|I wrote a book! If you've ever wanted to learn a bit more about creating recipes, this series is designed for you. The first book focuses on cookies, because who doesn't love cookies?|
Available now on Kindle.
Monday, 26 April 2010
Do you recognise the title of this post?
I'm not sure if it's a commonly used phrase outside of scriptwriting circles, but certainly back when I was writing plays, we used to talk about this concept all the time. It's to do with expository dialogue, hence particularly relevant to scriptwriting, but also applicable to other forms of writing.
"As you know, your father the King..." is a conventional example of really bad dialogue. Not only is it never necessary to tell someone that their father is the King (well, except maybe Oedipus!), any dialogue including the phrase "as you know" should probably start ringing some warning bells!

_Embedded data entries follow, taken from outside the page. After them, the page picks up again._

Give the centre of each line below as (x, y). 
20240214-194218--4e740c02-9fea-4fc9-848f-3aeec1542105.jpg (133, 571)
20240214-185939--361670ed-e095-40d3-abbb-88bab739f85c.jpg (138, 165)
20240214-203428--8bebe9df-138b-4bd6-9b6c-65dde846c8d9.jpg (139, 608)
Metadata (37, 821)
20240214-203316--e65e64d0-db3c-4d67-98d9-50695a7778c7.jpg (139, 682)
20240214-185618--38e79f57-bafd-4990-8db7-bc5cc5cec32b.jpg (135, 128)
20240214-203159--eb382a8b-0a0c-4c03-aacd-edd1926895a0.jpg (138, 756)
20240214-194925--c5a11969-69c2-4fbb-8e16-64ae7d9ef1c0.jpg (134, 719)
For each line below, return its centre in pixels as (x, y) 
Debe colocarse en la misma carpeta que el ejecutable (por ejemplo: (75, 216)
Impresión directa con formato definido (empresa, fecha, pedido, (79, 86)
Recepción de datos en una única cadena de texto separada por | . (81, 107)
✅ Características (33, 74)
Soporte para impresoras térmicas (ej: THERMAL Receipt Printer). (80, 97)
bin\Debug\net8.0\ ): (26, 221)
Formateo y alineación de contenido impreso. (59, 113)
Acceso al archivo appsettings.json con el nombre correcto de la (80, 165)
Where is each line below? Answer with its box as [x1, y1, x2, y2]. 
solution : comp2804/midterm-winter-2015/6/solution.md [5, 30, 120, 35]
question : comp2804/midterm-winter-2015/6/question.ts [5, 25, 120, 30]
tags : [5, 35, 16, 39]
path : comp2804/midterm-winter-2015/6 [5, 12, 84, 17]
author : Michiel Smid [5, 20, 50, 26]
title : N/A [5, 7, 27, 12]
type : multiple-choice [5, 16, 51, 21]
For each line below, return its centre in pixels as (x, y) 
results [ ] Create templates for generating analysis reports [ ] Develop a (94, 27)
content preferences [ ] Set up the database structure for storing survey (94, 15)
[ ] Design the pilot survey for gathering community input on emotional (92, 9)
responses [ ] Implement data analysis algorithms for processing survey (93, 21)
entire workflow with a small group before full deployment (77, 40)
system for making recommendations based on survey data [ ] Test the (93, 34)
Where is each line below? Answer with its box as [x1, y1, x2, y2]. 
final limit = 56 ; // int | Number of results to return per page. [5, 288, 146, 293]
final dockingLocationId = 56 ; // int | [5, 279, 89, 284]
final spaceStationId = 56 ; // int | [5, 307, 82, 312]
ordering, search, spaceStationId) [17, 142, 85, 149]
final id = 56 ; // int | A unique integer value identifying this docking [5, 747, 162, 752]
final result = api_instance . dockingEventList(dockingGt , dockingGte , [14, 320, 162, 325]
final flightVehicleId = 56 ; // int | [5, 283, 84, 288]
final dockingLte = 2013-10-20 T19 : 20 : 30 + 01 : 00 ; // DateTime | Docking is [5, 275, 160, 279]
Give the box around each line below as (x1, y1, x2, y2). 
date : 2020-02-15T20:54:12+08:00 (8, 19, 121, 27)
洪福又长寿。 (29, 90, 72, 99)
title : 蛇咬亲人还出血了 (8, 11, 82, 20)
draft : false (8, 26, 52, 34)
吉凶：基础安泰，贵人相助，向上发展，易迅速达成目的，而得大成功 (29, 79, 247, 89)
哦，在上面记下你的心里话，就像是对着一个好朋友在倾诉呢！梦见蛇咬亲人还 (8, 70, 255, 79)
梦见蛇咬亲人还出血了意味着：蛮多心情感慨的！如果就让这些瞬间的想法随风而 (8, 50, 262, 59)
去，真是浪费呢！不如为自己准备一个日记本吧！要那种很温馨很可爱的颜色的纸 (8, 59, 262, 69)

I wrote about exposition a couple of months back, with a little exercise to show how much can be implied (and inferred by the reader) without resorting to a nasty infodump of expository text.
The whole point of "As you know, your father the King..." is to remind you that allowing the characters to spout exposition is just as bad - if not worse - than doing it in the narrative voice. Characters should never speak out of character; most of the time, that means they're not stating a load of facts.
Think about it. How often do you tell someone something they already know? And if you do have to tell someone a thing you think they should know, you're probably going to get frustrated.
I just re-watched Monsters, Inc. (a film I love) and was struck by the really awkward exposition in the opening scene. Even though the infodump is almost-justified in context by being addressed to some new recruits, it doesn't quite work, because the speech covers some things that everyone in the Monsters world should already know. It just feels stilted.
Films are full of bad dialogue, and if your eyes are open to it, you'll easily spot dozens of examples for yourself. It's a little bit harder to identify with books, but I find that reading the dialogue aloud (without the surrounding description) can help to make sure it flows.
If you get the urge to have your characters relate facts about their situation or their world, just remember to check: is this really for the benefit of the character they're talking to? Or is it a clumsy way of relaying information to the audience?